Turning content into product infrastructure
Designing activation, onboarding, and governance systems that scale across teams
At a glance
Scope: Activation, onboarding, and content governance
Focus: Lifecycle content, cross-functional enablement
Outcome: Content embedded into product and organizational workflows
Context
As Nulab’s content ecosystem matured, content increasingly needed to support product adoption and internal teams, not just marketing goals.
While Learn drove discovery, there was an opportunity to evolve content into a shared system that supported onboarding, usage, and cross-functional collaboration.
The problem
Content was valuable, but under-leveraged across the organization.

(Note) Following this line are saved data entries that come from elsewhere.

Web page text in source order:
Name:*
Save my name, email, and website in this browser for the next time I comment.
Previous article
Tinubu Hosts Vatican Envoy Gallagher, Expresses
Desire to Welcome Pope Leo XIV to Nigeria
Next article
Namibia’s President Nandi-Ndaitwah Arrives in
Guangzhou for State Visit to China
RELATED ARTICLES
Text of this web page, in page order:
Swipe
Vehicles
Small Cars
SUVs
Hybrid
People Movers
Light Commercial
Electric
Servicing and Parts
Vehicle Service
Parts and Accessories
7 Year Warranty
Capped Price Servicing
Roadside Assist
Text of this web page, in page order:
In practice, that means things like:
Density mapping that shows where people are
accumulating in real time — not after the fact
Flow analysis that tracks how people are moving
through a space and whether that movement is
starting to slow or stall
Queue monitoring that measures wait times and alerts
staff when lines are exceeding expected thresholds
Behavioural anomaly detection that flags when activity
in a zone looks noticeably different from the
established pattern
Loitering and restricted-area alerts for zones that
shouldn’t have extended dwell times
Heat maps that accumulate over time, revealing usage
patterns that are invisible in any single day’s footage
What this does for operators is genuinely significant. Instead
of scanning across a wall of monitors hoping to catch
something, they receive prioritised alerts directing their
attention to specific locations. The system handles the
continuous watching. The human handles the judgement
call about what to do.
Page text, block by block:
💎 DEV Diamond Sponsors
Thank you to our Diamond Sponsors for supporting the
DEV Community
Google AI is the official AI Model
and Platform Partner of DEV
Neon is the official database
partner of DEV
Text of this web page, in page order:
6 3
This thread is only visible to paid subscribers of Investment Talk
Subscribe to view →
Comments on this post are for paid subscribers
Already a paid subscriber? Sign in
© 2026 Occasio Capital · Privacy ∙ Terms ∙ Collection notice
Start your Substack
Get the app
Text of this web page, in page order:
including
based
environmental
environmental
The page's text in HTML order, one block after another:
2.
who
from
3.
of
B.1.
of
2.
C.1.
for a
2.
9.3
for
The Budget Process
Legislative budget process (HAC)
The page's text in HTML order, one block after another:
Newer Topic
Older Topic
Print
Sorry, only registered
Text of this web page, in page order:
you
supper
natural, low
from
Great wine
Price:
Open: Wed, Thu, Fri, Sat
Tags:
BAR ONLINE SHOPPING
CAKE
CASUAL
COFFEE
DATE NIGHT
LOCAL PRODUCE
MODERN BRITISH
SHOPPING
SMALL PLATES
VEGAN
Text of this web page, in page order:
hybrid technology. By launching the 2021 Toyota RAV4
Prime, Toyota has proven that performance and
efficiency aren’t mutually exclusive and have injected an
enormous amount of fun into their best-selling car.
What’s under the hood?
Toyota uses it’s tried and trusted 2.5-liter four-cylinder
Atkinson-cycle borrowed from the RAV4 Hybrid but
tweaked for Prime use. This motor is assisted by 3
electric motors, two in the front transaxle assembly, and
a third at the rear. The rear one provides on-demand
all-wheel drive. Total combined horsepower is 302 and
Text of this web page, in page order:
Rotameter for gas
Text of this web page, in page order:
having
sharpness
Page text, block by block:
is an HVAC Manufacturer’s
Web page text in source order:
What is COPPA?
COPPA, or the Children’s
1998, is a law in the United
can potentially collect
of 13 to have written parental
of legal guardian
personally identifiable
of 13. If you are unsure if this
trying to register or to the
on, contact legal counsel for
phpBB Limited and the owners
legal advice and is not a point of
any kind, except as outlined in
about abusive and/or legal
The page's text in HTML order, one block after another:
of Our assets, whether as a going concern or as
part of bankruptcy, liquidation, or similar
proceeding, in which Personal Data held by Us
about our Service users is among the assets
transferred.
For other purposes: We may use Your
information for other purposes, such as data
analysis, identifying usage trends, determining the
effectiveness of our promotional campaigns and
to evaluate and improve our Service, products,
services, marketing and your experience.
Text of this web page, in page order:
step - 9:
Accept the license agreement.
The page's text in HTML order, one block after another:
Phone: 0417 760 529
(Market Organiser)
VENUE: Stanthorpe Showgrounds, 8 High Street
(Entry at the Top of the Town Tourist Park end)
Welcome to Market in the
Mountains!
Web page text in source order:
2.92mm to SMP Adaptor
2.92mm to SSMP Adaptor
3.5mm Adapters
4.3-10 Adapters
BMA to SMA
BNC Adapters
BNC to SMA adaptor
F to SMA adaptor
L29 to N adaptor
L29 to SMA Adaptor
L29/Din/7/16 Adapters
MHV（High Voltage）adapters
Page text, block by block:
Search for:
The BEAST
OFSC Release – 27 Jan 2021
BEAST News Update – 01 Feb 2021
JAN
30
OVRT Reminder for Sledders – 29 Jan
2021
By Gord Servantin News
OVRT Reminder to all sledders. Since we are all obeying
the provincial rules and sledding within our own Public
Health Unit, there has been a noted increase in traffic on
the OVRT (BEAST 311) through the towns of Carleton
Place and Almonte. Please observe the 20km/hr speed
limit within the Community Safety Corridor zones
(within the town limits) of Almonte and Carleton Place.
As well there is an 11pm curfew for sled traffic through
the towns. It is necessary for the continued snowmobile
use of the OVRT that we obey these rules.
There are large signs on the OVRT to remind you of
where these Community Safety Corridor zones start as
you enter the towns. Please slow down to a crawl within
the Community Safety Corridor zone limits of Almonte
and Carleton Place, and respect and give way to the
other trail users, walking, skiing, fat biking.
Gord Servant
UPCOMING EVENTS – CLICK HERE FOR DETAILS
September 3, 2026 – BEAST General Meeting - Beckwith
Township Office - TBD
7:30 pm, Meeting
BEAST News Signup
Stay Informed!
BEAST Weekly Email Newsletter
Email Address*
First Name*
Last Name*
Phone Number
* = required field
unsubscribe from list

Organic traffic didn’t consistently translate into activation
Onboarding knowledge lived in scattered places
Internal teams lacked reliable ways to find and reuse content
Content requests were often reactive and unprioritized
Without governance, content couldn’t fully support the product lifecycle.
My role
I led the strategy for repositioning content as product infrastructure, with ownership across:
Activation and onboarding content strategy
Cross-functional collaboration with product, CS, onboarding, and email
Content governance and operating models
Internal enablement and discovery systems
My focus was on building systems that worked for both users and teams.
The approach
I evolved Learn from a traffic-first SEO hub into a lifecycle content platform.
This included:
Designing setup tutorials aligned to core product actions
Creating use-case- and industry-specific onboarding paths
Mapping content directly to product features and workflows
Ensuring content supported education, adoption, and ongoing usage
In parallel, I built the internal structures needed to scale:
Content request and prioritization workflows
Editorial standards and maintenance practices
Internal cheat sheets and content libraries for reuse
The goal was clarity — externally and internally.
Key decisions
Several choices shaped how content functioned across the organization:
Prioritized activation over raw traffic growth
Designed content for reuse across teams, not single audiences
Formalized governance and operating models
Treated content as shared infrastructure, not marketing output
These decisions reduced friction and improved trust across teams.
Impact
Content became a durable, shared layer of the product and organization.
Learn content supported onboarding and setup flows
CS, onboarding, and email teams reused content with confidence
Content planning became more predictable and scalable
Activation pathways from discovery into product usage strengthened
Why this work still matters
As products and organizations scale, content must support real usage and understanding, not just discovery.
This system continues to enable adoption, clarity, and collaboration as teams and platforms evolve.
What this demonstrates
Full-funnel content ownership
Product-aligned content strategy
Cross-functional leadership
Content operations and governance design
Content as infrastructure
This case study reflects my belief that content is most powerful when it’s built into the product and the organization — not layered on top.